Items listed in a dataset
__________
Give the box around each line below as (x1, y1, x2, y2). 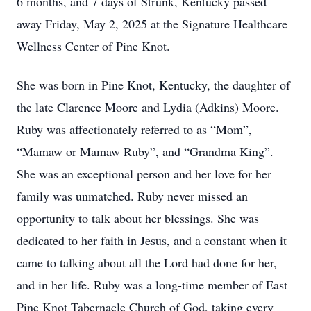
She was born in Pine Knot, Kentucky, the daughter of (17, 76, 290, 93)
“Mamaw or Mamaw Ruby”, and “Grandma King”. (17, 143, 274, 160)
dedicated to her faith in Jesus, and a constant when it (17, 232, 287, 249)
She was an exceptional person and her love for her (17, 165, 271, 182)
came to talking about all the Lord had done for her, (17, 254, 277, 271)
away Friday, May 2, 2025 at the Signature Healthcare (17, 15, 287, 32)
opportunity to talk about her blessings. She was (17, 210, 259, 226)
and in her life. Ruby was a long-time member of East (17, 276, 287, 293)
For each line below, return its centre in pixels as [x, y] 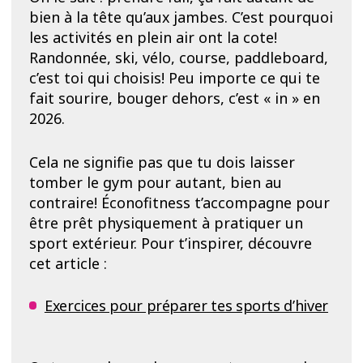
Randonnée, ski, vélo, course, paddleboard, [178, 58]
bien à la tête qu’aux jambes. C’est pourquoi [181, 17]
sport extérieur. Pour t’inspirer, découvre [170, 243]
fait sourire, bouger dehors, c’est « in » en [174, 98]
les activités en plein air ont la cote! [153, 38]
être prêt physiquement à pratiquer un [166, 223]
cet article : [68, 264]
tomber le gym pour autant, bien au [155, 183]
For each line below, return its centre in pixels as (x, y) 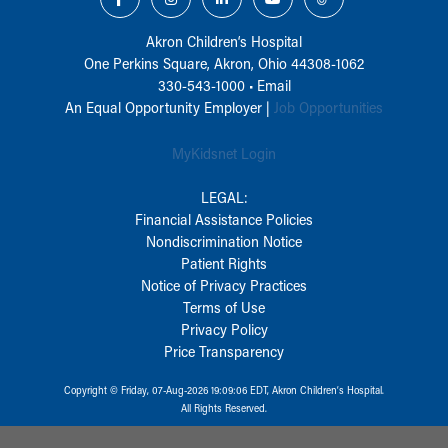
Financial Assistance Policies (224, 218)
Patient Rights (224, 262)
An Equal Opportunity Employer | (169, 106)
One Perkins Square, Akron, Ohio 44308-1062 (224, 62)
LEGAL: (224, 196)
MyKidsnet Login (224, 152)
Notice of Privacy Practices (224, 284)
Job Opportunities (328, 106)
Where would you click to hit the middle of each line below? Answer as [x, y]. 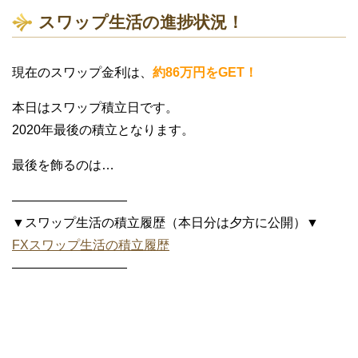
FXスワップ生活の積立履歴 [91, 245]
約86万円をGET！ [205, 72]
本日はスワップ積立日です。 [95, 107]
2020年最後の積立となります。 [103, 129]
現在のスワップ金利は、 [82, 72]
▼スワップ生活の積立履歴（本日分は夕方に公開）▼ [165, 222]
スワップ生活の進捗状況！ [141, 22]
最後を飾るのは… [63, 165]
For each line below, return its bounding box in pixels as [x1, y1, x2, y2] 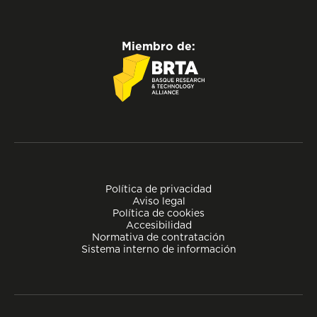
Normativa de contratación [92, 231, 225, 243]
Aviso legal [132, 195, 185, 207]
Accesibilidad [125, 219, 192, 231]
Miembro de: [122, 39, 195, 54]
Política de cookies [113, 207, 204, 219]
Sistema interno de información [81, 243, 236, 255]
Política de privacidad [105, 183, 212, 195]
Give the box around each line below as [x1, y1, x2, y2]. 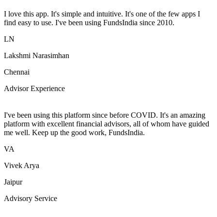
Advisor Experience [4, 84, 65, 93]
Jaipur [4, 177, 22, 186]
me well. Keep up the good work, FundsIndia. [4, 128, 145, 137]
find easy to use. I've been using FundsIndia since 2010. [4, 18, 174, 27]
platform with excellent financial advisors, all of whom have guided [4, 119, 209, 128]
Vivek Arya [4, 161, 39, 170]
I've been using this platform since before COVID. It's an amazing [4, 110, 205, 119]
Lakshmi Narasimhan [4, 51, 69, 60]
__________
Problem to solve
Final stretch of the data: repeat exactly each line from the one containing "fait sourire, bouger" through the last, and omit all pictures.

Written answer
fait sourire, bouger dehors, c’est « in » en [174, 98]
les activités en plein air ont la cote! [153, 38]
être prêt physiquement à pratiquer un [166, 223]
cet article : [68, 264]
tomber le gym pour autant, bien au [155, 183]
For each line below, return its centre in pixels as (x, y) 
Financial Assistance Policies (224, 218)
Patient Rights (224, 262)
An Equal Opportunity Employer | (169, 106)
One Perkins Square, Akron, Ohio 44308-1062 (224, 62)
LEGAL: (224, 196)
MyKidsnet Login (224, 152)
Notice of Privacy Practices (224, 284)
Job Opportunities (328, 106)
Where would you click to hit the middle of each line below? Answer as [x, y]. 
FXスワップ生活の積立履歴 [91, 245]
約86万円をGET！ [205, 72]
本日はスワップ積立日です。 [95, 107]
2020年最後の積立となります。 [103, 129]
現在のスワップ金利は、 [82, 72]
▼スワップ生活の積立履歴（本日分は夕方に公開）▼ [165, 222]
スワップ生活の進捗状況！ [141, 22]
最後を飾るのは… [63, 165]
For each line below, return its bounding box in pixels as [x1, y1, x2, y2] 
Normativa de contratación [92, 231, 225, 243]
Aviso legal [132, 195, 185, 207]
Accesibilidad [125, 219, 192, 231]
Miembro de: [122, 39, 195, 54]
Política de cookies [113, 207, 204, 219]
Sistema interno de información [81, 243, 236, 255]
Política de privacidad [105, 183, 212, 195]
Give the box around each line below as [x1, y1, x2, y2]. 
Advisor Experience [4, 84, 65, 93]
Jaipur [4, 177, 22, 186]
me well. Keep up the good work, FundsIndia. [4, 128, 145, 137]
find easy to use. I've been using FundsIndia since 2010. [4, 18, 174, 27]
platform with excellent financial advisors, all of whom have guided [4, 119, 209, 128]
Vivek Arya [4, 161, 39, 170]
I've been using this platform since before COVID. It's an amazing [4, 110, 205, 119]
Lakshmi Narasimhan [4, 51, 69, 60]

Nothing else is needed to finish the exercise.